## WHAT TO WORK ON
For the listing below, count the lines that contain "meeting" and report only the number.

## THE DATA

········

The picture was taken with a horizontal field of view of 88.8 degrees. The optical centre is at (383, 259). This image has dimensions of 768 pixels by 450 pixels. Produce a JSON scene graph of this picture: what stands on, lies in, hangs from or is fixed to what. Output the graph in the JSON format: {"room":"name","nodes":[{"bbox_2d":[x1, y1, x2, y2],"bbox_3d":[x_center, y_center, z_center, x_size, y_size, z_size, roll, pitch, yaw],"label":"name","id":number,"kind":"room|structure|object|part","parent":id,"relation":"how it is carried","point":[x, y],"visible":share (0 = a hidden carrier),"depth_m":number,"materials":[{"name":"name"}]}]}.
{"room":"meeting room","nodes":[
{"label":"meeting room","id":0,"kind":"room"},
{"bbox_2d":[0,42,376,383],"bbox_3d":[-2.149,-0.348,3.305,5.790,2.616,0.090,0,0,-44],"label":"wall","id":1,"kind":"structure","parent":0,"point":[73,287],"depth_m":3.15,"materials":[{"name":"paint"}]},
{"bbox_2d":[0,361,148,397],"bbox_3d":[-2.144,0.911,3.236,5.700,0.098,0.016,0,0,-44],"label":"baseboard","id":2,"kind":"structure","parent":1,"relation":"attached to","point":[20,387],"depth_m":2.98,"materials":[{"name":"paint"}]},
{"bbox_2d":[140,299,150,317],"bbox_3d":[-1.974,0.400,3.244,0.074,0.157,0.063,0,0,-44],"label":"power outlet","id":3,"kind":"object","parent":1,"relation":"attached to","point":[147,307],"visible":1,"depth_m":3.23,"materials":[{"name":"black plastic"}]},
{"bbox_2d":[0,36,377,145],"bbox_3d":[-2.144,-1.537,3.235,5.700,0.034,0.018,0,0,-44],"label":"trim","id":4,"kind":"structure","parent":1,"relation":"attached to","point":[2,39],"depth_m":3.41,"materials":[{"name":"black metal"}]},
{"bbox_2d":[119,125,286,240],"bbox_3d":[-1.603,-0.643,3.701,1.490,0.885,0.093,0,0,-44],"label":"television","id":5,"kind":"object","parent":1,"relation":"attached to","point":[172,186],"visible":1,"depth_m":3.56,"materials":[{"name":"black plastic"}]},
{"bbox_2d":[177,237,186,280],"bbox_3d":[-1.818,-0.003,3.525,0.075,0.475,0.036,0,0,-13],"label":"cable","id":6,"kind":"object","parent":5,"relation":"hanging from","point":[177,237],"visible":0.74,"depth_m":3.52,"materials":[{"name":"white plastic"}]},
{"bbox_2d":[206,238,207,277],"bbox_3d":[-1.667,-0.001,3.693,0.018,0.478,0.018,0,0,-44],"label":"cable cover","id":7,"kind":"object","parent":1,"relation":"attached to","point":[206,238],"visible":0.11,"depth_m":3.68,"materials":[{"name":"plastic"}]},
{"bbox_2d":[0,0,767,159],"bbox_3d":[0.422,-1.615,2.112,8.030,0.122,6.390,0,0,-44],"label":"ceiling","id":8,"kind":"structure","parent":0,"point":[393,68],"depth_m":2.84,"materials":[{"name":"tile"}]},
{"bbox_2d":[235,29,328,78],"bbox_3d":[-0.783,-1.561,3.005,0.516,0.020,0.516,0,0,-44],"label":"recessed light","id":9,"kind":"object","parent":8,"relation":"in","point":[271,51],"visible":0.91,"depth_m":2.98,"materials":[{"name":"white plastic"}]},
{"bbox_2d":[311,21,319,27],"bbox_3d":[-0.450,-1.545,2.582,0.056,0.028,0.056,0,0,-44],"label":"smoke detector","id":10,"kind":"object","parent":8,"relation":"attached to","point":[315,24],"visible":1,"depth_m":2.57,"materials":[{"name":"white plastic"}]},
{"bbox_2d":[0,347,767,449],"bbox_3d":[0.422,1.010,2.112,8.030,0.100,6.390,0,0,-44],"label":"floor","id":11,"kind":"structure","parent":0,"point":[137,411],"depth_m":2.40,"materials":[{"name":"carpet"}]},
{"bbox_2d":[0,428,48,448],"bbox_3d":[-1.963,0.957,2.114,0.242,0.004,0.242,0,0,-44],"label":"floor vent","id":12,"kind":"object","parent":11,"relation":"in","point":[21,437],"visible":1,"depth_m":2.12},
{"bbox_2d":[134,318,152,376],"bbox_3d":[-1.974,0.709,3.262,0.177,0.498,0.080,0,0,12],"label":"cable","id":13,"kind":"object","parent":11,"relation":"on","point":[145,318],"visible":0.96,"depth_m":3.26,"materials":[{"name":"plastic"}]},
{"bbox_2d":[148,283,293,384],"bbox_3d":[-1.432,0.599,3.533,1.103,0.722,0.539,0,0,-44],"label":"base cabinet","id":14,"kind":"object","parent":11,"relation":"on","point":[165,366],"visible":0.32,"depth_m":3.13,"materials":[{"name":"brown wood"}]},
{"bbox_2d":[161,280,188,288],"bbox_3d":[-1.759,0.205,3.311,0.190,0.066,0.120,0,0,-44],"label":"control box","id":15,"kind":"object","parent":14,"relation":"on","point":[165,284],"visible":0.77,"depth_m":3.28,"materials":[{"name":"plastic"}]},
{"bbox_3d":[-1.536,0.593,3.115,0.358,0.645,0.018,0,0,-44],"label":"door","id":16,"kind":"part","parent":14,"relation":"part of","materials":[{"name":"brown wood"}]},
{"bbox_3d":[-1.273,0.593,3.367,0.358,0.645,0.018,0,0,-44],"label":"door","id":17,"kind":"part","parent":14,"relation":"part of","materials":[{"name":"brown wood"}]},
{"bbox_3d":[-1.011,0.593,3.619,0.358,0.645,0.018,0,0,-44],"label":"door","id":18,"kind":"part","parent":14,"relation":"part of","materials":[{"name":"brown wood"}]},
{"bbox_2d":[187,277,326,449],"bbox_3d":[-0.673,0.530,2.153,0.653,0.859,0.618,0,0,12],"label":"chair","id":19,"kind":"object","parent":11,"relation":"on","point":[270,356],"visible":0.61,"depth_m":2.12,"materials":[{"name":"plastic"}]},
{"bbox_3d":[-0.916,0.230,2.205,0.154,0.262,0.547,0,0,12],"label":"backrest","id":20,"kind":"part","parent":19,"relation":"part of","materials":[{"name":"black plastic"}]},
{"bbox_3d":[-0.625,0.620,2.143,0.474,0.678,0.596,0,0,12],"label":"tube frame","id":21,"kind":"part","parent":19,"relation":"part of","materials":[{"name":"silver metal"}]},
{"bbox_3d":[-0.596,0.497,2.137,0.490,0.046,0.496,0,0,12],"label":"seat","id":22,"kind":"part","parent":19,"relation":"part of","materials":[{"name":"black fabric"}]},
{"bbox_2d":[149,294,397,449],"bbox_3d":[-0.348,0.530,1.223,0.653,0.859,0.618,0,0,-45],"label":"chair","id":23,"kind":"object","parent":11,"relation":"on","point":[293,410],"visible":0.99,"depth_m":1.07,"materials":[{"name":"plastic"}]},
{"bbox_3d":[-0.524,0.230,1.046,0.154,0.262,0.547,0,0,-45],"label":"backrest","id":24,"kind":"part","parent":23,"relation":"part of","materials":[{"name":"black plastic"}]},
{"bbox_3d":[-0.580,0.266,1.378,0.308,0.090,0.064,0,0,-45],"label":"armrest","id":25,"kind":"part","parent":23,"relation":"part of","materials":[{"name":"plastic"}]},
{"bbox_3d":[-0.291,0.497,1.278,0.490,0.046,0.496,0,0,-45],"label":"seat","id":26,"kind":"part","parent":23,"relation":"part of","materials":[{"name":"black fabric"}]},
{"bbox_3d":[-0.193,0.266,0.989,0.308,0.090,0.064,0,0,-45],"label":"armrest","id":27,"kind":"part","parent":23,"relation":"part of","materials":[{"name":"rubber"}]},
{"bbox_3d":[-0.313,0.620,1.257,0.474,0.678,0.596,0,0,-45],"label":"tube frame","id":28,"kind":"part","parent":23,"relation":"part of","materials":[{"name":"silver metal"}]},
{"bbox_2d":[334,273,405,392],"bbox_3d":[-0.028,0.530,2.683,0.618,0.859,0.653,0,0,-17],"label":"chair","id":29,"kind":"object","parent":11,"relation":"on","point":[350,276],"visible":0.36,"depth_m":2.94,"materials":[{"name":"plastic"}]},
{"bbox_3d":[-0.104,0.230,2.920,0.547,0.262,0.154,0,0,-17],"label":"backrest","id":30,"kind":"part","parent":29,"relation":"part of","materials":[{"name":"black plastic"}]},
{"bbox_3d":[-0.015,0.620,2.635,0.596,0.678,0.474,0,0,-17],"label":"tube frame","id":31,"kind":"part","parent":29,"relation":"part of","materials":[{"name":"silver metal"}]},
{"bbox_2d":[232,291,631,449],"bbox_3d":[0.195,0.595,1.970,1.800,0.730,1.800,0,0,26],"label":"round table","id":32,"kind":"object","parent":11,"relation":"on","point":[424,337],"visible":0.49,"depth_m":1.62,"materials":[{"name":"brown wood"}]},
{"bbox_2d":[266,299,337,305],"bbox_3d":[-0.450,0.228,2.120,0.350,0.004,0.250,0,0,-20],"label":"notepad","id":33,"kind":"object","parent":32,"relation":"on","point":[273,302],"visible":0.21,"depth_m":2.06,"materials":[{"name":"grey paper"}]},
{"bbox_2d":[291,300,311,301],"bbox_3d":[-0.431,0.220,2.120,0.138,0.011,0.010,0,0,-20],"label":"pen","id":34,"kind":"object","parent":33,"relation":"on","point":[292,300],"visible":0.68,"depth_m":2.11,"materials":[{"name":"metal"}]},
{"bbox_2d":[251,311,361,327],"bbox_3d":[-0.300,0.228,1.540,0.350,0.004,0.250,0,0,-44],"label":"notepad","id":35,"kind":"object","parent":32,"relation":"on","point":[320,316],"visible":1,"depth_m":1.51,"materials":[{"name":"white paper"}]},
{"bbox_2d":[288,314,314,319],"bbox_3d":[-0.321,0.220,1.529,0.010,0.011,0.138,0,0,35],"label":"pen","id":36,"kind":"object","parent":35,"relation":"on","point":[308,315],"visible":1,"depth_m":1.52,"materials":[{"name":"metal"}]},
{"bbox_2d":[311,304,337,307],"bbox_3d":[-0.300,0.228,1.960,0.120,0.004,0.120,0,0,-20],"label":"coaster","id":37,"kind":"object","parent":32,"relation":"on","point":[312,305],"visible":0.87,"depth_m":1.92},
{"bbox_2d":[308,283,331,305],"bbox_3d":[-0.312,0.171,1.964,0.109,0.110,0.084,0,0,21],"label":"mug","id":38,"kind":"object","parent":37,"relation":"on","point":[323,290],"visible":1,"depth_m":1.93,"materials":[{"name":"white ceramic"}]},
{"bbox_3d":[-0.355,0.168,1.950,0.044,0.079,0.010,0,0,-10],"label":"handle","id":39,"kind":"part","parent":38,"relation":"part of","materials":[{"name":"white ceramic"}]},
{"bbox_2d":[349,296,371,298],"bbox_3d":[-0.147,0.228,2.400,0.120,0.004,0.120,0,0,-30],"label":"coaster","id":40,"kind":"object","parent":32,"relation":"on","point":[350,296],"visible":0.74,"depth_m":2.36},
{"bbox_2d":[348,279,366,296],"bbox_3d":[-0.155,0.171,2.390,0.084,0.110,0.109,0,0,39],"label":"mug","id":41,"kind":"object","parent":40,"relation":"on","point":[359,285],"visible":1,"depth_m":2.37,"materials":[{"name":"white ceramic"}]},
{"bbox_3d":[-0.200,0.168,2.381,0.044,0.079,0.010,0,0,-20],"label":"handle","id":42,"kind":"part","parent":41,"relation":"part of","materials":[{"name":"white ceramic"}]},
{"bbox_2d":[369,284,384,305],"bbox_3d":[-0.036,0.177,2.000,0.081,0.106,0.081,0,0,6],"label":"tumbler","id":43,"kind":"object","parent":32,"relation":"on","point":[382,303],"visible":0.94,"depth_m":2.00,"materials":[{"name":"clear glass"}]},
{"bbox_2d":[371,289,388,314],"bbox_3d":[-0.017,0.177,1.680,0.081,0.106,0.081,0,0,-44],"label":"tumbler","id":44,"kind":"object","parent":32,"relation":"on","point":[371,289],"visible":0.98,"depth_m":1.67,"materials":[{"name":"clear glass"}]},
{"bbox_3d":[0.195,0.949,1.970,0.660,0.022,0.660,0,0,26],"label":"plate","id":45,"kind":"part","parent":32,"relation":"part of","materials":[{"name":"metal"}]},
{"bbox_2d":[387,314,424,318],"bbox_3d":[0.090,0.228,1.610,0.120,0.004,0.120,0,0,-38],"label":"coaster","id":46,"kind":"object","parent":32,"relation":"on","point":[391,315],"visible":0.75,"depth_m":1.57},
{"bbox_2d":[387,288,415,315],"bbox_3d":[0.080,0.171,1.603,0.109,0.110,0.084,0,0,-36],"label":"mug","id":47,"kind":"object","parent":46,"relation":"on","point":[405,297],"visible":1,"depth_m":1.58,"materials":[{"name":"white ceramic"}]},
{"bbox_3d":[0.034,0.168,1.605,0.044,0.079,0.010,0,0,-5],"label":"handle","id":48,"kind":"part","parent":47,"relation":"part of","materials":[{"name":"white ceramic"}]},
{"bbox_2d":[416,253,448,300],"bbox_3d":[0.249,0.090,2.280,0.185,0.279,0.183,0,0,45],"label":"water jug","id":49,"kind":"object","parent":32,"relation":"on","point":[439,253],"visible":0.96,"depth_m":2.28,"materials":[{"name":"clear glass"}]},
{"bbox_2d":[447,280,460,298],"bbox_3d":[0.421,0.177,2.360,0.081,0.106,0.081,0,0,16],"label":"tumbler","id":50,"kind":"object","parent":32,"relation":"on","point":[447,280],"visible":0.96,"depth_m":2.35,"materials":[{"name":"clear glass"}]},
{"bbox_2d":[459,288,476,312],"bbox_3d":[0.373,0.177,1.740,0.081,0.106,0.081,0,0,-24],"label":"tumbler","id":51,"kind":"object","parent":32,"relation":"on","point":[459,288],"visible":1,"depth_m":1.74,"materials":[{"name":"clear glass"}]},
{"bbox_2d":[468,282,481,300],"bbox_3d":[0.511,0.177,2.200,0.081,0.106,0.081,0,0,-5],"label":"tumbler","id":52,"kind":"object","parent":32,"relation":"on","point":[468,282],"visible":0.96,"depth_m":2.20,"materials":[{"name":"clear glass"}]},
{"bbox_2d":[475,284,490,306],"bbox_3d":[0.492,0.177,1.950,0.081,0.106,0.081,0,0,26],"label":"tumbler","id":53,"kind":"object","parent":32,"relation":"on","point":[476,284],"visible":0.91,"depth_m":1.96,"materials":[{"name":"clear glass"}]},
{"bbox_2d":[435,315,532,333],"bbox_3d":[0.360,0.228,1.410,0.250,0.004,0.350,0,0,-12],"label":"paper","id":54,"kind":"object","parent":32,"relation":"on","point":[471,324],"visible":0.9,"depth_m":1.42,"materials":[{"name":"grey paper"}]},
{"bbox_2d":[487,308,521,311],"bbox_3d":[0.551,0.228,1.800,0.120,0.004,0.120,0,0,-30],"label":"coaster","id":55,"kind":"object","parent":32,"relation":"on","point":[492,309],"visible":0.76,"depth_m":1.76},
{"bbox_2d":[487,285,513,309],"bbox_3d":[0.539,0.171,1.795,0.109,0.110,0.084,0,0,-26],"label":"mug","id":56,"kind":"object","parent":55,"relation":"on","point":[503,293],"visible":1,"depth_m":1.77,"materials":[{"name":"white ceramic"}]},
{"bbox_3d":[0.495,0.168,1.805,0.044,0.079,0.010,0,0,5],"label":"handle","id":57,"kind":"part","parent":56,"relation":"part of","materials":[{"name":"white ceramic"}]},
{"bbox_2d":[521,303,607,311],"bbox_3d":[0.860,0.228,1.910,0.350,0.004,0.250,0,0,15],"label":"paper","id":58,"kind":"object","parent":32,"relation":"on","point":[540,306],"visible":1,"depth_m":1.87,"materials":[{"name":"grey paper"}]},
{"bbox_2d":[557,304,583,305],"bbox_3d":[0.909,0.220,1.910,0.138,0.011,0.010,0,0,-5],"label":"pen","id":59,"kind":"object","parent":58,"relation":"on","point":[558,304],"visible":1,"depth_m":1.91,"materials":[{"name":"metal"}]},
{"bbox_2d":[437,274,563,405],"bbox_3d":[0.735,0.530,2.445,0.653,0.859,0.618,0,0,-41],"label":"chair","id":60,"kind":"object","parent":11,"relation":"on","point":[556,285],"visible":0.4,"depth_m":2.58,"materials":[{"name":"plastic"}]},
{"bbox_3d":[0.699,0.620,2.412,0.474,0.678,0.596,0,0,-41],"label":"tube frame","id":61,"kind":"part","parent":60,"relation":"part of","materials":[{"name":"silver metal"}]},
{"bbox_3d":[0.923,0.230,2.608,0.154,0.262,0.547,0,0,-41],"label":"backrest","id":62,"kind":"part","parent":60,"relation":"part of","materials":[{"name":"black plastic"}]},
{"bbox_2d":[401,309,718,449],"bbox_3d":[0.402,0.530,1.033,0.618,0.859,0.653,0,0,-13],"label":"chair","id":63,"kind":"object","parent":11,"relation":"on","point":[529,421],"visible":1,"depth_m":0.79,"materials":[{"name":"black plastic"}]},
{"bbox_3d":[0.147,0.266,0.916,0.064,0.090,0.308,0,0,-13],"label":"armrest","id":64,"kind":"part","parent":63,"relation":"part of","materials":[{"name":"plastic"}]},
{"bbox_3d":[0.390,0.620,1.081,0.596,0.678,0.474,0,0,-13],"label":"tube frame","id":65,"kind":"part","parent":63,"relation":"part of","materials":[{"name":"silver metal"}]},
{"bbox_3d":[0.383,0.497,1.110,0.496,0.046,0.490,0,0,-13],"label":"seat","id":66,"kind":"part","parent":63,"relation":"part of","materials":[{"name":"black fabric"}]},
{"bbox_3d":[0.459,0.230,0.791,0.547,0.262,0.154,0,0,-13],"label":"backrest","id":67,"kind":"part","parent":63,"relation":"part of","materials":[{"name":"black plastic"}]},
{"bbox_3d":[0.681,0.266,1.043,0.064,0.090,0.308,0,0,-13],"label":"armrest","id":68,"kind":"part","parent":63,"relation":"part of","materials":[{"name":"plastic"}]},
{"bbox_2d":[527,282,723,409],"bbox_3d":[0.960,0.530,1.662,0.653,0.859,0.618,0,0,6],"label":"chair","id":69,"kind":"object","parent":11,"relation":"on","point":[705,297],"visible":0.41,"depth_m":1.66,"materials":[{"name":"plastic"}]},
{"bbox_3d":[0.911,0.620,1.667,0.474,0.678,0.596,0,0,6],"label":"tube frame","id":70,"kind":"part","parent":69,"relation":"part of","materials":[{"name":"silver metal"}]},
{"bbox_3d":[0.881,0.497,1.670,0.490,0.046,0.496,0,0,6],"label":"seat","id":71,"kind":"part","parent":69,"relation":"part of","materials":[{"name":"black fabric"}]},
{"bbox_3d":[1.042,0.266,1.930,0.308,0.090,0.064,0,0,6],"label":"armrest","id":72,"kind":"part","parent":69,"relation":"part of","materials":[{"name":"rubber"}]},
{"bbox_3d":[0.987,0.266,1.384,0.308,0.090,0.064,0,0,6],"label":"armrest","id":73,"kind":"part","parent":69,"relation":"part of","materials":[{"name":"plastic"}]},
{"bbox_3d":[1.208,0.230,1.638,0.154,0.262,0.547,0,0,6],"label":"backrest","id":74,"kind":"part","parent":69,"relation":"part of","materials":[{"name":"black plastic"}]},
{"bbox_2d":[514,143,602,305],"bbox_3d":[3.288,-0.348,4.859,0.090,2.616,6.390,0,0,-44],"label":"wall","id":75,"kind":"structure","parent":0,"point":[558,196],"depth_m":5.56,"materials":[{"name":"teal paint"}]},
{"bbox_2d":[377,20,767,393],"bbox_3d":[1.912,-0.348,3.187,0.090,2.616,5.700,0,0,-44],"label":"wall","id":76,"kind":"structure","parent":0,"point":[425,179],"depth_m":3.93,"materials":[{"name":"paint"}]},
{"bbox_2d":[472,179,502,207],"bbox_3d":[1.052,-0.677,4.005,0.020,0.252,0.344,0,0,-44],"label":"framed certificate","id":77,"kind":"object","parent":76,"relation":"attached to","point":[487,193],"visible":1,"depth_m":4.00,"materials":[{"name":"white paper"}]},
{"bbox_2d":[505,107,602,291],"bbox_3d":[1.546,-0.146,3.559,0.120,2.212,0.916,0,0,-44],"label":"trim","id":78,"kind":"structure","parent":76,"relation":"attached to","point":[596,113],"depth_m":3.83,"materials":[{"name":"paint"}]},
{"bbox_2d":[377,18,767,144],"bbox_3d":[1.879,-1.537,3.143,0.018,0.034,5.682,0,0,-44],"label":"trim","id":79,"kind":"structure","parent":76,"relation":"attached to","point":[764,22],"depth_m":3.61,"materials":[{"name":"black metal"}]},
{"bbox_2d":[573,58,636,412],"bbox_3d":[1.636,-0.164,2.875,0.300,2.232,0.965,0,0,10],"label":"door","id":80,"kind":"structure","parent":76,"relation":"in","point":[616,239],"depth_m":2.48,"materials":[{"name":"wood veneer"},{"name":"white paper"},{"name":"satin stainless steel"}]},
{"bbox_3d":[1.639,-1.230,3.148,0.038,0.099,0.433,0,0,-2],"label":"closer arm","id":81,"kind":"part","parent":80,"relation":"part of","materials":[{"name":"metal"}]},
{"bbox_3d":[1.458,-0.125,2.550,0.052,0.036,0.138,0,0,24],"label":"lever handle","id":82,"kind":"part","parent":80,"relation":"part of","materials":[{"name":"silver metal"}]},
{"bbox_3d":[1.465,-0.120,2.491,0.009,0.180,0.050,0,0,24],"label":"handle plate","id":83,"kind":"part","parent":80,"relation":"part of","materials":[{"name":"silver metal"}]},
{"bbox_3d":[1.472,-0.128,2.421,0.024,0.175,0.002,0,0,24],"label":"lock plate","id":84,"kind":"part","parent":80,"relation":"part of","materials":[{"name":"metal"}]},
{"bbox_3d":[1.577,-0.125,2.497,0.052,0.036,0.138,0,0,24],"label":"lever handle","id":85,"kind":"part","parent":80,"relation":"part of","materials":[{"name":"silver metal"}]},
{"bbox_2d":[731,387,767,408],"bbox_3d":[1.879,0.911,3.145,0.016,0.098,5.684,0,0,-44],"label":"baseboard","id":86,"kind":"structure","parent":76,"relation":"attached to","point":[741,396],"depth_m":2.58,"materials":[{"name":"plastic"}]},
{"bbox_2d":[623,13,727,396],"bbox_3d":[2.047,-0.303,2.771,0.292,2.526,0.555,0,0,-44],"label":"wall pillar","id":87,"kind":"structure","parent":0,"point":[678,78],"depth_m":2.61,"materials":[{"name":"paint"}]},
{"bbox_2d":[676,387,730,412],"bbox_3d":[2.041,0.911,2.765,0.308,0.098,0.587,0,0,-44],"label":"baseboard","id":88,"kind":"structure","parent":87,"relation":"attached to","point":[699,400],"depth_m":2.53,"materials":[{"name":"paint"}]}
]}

········

## FINAL ANSWER
2